SSO authentication

Single Sign-On (SSO) allows you to authenticate users via an external provider, so that they don’t need to create a separate Comentario account. There’s also an option for a non-interactive SSO login, when the authentication process happens in the background.

SSO server

For the SSO authentication you’ll need to specify an SSO server URL, which must be an https:// address.

SSO secret

The SSO secret is a randomly generated 32-byte sequence, which represents a shared secret. It’s created by clicking the SSO secret button on the Domain properties page. When generated, this value is only displayed once, so make sure it’s safely stored.

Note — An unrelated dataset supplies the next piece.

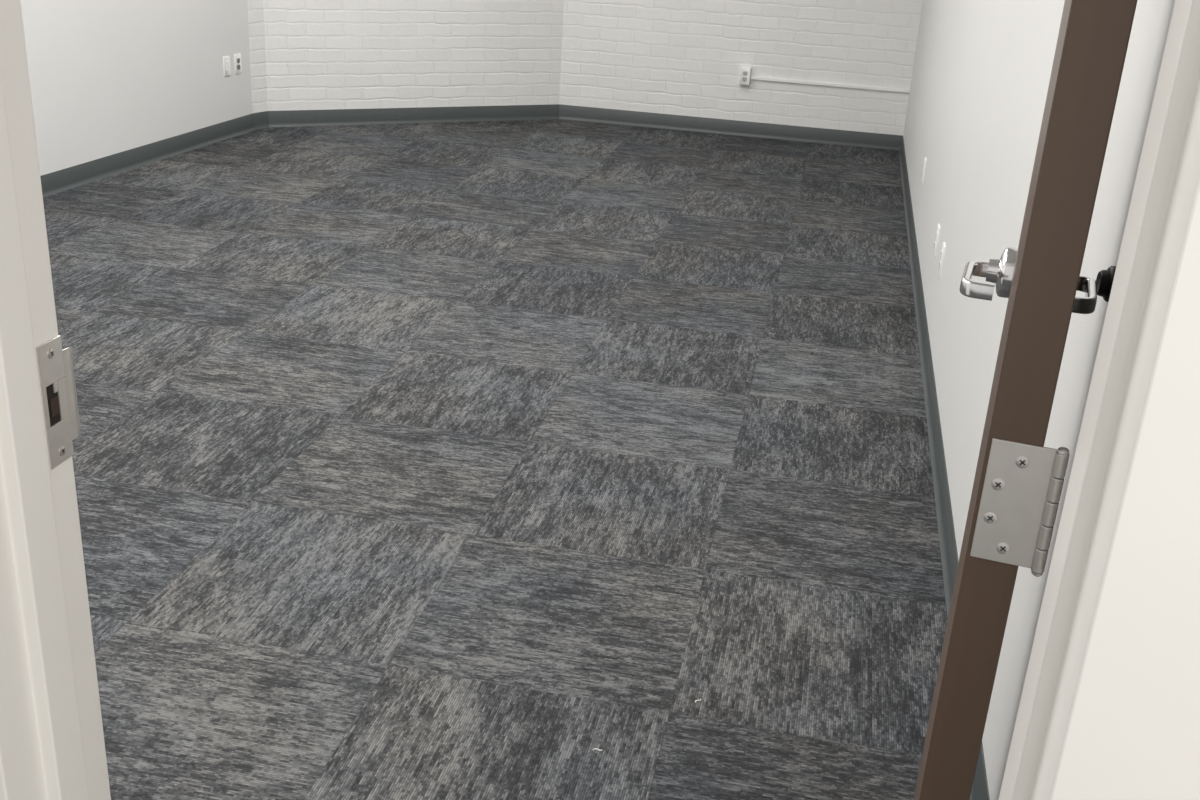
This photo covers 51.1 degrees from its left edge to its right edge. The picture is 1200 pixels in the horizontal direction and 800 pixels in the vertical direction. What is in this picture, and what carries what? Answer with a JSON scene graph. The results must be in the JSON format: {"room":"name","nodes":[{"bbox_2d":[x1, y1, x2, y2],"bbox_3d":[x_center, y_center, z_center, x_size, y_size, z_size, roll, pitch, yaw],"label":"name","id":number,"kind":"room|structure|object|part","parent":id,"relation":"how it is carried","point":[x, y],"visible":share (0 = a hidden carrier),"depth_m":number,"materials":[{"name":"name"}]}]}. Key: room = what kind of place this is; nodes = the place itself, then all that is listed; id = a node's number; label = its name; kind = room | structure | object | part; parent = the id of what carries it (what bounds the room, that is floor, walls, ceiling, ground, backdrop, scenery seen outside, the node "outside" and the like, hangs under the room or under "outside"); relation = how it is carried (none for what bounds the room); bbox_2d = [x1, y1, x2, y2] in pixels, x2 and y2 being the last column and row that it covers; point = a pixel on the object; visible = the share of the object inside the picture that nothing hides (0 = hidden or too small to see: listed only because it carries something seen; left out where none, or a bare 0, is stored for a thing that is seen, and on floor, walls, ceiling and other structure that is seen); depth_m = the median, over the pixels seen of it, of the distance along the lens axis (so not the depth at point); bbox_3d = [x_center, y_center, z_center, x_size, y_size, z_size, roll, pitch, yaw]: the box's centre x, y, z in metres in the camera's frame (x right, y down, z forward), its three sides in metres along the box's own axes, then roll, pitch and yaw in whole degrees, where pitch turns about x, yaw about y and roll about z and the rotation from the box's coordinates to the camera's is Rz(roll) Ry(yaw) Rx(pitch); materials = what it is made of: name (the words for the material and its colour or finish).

Interactive SSO authentication flow

Login redirect

After clicking the SSO login button, the user will be redirected to the SSO URL, enriched with the following two query parameters:

• token, a value consisting of 64 hexadecimal digits representing a user session token, and
• hmac, a value consisting of 64 hexadecimal digits, which is a SHA256 HMAC signature of the token. The signature is created using the shared SSO secret described above.

Callback endpoint

The SSO identity provider has to authenticate the user and, once succeeded, redirect the user to Comentario’s callback URL (<Comentario base URL>/api/oauth/sso/callback), adding the following two query parameters to it:

• payload — hexadecimal-encoded payload describing the user (see below), and
• hmac — SHA256 HMAC signature of the payload, also created using the shared SSO secret.

Payload

The payload value holds a JSON-formatted user data, providing the following properties:

• token, which must be the same value that was passed during the initial SSO call;
• email, specifying the user’s email address;
• name, providing the user’s full name;
• photo, an optional user avatar URL.

For example:

{
  "token": "0a3577213987d24993ef20d335f7b9769c1d1719b40767c6948d6c3882403a96",
  "email": "johndoe@example.com",
  "name": "John Doe"
}

Non-interactive SSO authentication flow

When activated, the Non-interactive switch changes the behaviour of the SSO authentication. The user won’t see any login popup, but the whole process will be executed in the background.

The external auth process is very much similar to one described above, with the exception that it must be triggered externally:

1. There must be some Javascript code added to the page, which activates the SSO flow upon page load by calling the nonInteractiveSsoLogin() method of the <comentario-comments> HTML element.
2. Comentario creates a hidden iframe and points it to the SSO URL, providing the same token and hmac query parameters described above.
3. The SSO provider authenticates the user non-interactively (for instance, using session cookies) and redirects the user to the callback URL <Comentario base URL>/api/oauth/sso/callback, adding query parameters payload and hmac — also like the above.
4. Comentario redeems the login token and removes the hidden iframe.